Plan for this week is to increase my mileage from 50 miles (80k) to 54 miles (86k). I'll do this by reducing the weekly intensity, dropping Friday's session in favour of 100 meter strides sprinkled throughout.
Monday
9 miles (14.5K) easy, glorious weather to start the week.
Tuesday
9 miles (14.5k) easy, listening to the Inside Running Podcast, highly recommend. Three Australian marathon runners of sub 2:20 standard, they discuss their training, running news, answer some listeners questions and plenty more.
Wednesday
7 miles (11k), back to Marlay Park for my 5 miles (8k) at 160 heart rate. No such issues getting my heart rate into the correct zone. Only my third week doing this session and it felt very controlled and comfortable, covering the route in 36:17.
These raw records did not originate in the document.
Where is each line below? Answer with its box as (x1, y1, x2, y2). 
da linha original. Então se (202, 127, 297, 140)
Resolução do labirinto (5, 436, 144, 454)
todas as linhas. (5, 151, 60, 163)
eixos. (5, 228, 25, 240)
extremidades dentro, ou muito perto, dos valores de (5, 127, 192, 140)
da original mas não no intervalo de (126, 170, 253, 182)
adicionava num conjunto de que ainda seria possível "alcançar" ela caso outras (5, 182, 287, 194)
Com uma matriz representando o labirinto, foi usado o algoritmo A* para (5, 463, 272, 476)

I've mentioned previously that the goal of this workout is parallel lines between heart rate and power/pace. I use power rather than pace due to the undulating nature of the course. Looking at the picture below and you can see the power reading between splits two and six are very closely matched. Previous weeks there was a drop off in the last two miles (3k). The success of this session means I can add an extra mile (1.6k) to next week's load.
Thursday
5.5 miles (9k) easy with RCSI. I had 6x400 meters planned for them at their 5k race pace off a 60 second standing recovery. This coincided with my marathon pace. Thoroughly enjoyed stretching my legs but I was also aware that we were doing this on hard concrete, the long straight on the south side of St Stephen's Green Park.
Friday
6 miles (10k) my body was so tired and achy (perhaps the hard concrete). I immediately went to recovery effort and dropped all notions of the planned strides. The upcoming long run being my main priority.
Saturday
17 miles (27k) Unlike the previous week, I was not looking forward to this. My tummy was a little bit off from the day before. I decided to run a local 5 mile (8k) loop first, just incase I needed to abandon the run. Thankfully once I got going, everything was fine. I headed up to Bohernabreena Reservoir, long drag uphill that clashed with the first gear shift in pace, could not wait for the turnaround.
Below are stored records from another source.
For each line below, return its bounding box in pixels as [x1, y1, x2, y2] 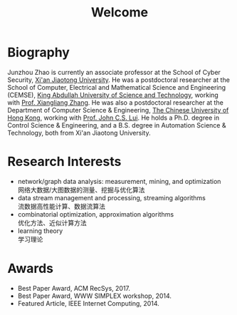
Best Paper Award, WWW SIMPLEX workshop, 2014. [17, 291, 172, 300]
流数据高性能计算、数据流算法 [17, 202, 105, 210]
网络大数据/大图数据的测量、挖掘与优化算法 [17, 185, 145, 194]
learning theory [17, 226, 63, 235]
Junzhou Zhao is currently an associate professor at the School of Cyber [7, 68, 221, 76]
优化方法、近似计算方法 [17, 218, 87, 227]
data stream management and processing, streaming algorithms [17, 193, 206, 202]
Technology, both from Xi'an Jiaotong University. [7, 128, 151, 137]
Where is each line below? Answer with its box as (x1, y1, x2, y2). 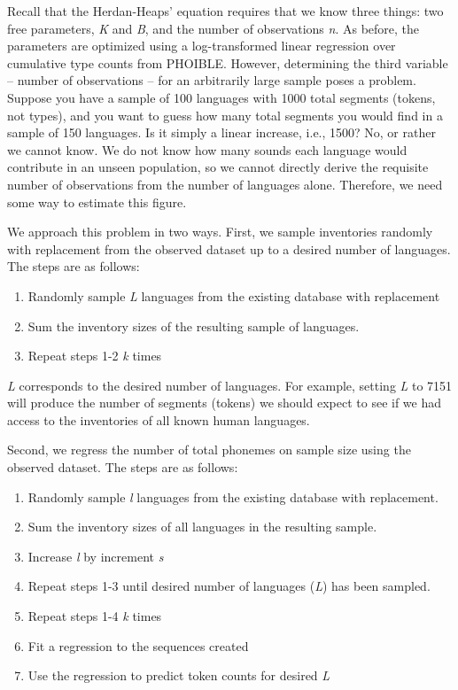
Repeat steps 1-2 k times (27, 346, 162, 365)
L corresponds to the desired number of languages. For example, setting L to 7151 (7, 376, 453, 394)
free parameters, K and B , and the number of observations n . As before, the (7, 19, 420, 37)
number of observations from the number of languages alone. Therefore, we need (7, 174, 443, 193)
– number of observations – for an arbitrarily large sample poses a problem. (7, 71, 416, 89)
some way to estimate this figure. (7, 192, 187, 211)
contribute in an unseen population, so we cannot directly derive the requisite (7, 158, 429, 176)
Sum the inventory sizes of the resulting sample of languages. (27, 316, 360, 335)

At the turnaround it was time for the next jump in pace and I was surprised to see a couple of sub 7 minute miles appear (4'20 Km pace). They didn't feel particularly taxing aerobically, however not all was well with my hamstrings. I think all the changes in pace combined with lots of up and downhills had them a little disorientated. Solid run all the same!
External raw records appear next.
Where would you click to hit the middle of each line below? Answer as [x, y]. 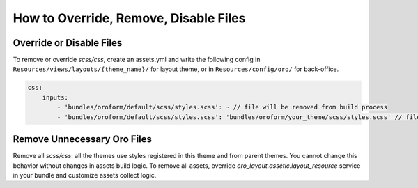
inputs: [55, 97]
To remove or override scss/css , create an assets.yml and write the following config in [137, 60]
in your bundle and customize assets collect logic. [85, 175]
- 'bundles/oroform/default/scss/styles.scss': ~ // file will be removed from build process [222, 107]
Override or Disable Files [68, 43]
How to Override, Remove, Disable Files [129, 18]
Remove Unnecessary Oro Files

Overall quite pleased with the first three weeks from a running point of view. Nutritionally comme ci comme ca, I'm certainly fueling a lot better but my sweet tooth has been getting the better of me. And finally a grade F for strength and conditioning, I've been promising myself every Monday that I need to start, I've yet to do so, complaining of "No time", but I think we'll all agree "No time" just means I don't want to! Maybe next Monday?